## Your assignment
Copy out every entry that follows, without a single picture.

(Saved entries)
■ ■ ■ ■

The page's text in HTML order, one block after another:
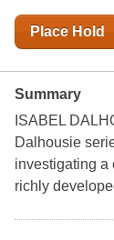
Place Hold
Summary
ISABEL
Dalhousie
investigating a
richly

■ ■ ■ ■

## Solution
The page's text in HTML order, one block after another:
Place Hold
Summary
ISABEL
Dalhousie
investigating a
richly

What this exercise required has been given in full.